Un volume de 200 µL d'éthanol 96 °C a été introduit dans la colonne Qiagen et l’ensemble a été centrifugé à 8 000 trs/min pendant 1 min. La colonne a été ensuite placée dans un nouveau tube de lavage (WT). Le tube contenant le filtrat est mis au rebut. Un volume de 500 µL de tampon de lavage 1 (AWl) a été ajouté à la colonne qui après centrifugation à 8 000 trs/min pendant 1 min, a été ensuite placée dans un nouveau tube de lavage (WT). Le tube contenant le filtrat a été mis au rebut. Un volume de 500 µL de tampon de lavage 2 (AW2) a été introduit dans la colonne. Puis après centrifugation à 14 000 trs/min pendant 3 min, la colonne a été placée dans un nouveau tube de lavage (WT). Le tube contenant le filtrat a été mis au rebut. La colonne a été placée dans un nouveau tube de lavage (WT) et centrifugée à 14 000 trs/min pendant 3 min, ce qui a permis d’éliminer toutes les traces de tampon de lavage. Pour décrocher l’ADN, la colonne a été placée dans un nouveau tube d’élution (ET). Un volume de 200 μL de tampon d’élution (AE) a été déposé au centre de la membrane et le tout est incubé à température ambiante (15 à 25 °C) pendant 1 min et centrifugé pendant 1 min à environ 8 000 trs/min afin d’éluer l’ADN de la membrane et le récupérer dans le tube eppendorf de 1,5 mL. L’ADN a été conservé à -20 °C pour permettre son utilisation dans la réaction d’amplication.

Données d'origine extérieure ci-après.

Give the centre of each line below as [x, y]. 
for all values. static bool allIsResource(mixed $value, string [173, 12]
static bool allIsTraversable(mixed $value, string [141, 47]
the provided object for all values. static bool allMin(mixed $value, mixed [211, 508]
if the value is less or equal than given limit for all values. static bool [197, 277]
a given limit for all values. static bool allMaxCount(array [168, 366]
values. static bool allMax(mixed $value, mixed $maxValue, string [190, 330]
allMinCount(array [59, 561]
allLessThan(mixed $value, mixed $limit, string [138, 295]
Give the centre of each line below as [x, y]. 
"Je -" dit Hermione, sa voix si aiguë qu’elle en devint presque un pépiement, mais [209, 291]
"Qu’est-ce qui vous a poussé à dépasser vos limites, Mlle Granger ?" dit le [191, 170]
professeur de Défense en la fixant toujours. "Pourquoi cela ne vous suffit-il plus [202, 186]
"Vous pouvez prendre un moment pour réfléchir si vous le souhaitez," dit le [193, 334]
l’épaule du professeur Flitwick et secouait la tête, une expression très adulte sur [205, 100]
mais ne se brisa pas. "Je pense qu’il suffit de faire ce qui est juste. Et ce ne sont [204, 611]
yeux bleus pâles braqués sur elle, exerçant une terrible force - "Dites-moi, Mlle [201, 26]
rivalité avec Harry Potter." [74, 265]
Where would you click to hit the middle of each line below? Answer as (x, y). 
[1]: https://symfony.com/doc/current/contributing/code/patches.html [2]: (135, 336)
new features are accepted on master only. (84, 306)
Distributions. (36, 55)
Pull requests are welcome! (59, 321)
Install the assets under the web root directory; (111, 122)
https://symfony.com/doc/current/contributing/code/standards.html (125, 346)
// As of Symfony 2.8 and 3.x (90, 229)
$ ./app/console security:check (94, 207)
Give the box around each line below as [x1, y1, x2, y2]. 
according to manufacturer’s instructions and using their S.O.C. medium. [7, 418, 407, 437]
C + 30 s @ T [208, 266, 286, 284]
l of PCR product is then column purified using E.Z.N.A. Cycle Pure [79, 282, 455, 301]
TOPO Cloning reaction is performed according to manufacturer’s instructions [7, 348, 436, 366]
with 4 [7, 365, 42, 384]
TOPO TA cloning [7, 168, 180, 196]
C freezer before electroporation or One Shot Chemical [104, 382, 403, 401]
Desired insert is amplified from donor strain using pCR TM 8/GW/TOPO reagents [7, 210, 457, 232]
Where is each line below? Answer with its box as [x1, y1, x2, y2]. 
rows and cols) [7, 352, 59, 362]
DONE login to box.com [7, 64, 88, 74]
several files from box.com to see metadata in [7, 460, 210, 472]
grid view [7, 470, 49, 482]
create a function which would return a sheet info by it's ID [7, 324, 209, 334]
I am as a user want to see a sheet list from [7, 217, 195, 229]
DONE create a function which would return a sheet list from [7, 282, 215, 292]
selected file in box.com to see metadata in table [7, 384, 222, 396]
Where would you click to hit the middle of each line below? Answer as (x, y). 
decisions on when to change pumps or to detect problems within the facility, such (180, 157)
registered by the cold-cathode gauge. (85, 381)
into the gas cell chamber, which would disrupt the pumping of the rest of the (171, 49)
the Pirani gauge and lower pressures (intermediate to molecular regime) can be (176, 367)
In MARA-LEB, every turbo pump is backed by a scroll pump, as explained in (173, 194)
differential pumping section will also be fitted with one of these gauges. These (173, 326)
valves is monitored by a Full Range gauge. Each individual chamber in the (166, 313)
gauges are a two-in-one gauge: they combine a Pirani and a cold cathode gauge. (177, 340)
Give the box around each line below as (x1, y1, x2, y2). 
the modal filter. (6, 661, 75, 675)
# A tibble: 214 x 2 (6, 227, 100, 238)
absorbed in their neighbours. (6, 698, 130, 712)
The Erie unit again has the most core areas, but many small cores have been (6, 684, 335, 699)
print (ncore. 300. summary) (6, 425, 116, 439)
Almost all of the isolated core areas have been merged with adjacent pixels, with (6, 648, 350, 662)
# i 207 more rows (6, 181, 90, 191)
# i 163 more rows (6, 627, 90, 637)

 Préparation du gel d'agarose

Une masse de 0,7 g d'agarose a été pesée et mis dans un erlenmeyer. Cent µL de tampon TBE (40 mM Tris-Borate, 1 mM EDTA) y ont été ajoutés, puis le mélange obtenu a été agité et fondu par chauffage (100 °C) dans une micro-onde (Annexe 16) pendant 3 min. Un volume de 1 µL de SYBR® green I a été ajouté à la solution et l’ensemble a été refroidi jusqu’à 65 °C. Le gel obtenu a été coulé dans un moule (plateau de coulée) (Annexe 17) contenant un plateau de gel et un peigne à 16 dents pour créer des puits. L’ensemble a été laissé à la température ambiante jusqu’à la solidification du gel.

 Migration et visualisation sur le gel d’agarose

Pour la migration, un volume de 5 µL d’un marqueur de poids moléculaire Smart Ladder 100 bp (Eurogentec, France) a été déposé dans le puits 1. De même, un volume de 10 µL d’ADN combiné au préalable au tampon de charge (5 µL) a été déposé dans le puits. Chaque puits

85 correspond à un échantillon différent. Les bandes de l’électrophorèse sont révélées à la lumière UV après 20 min de migration à 135 V (lampe à vapeur de mercure λ= 312 nm) dans la cuve de migration (Annexe 18) grâce au marquage au SYBR® green I qui s’intercale entrée les bases de la molécule d’ADN bicaténaire. Ce marquage crée une fluorescence de couleur orangée en présence de rayonnement UV (Fan et Margaret, 2001).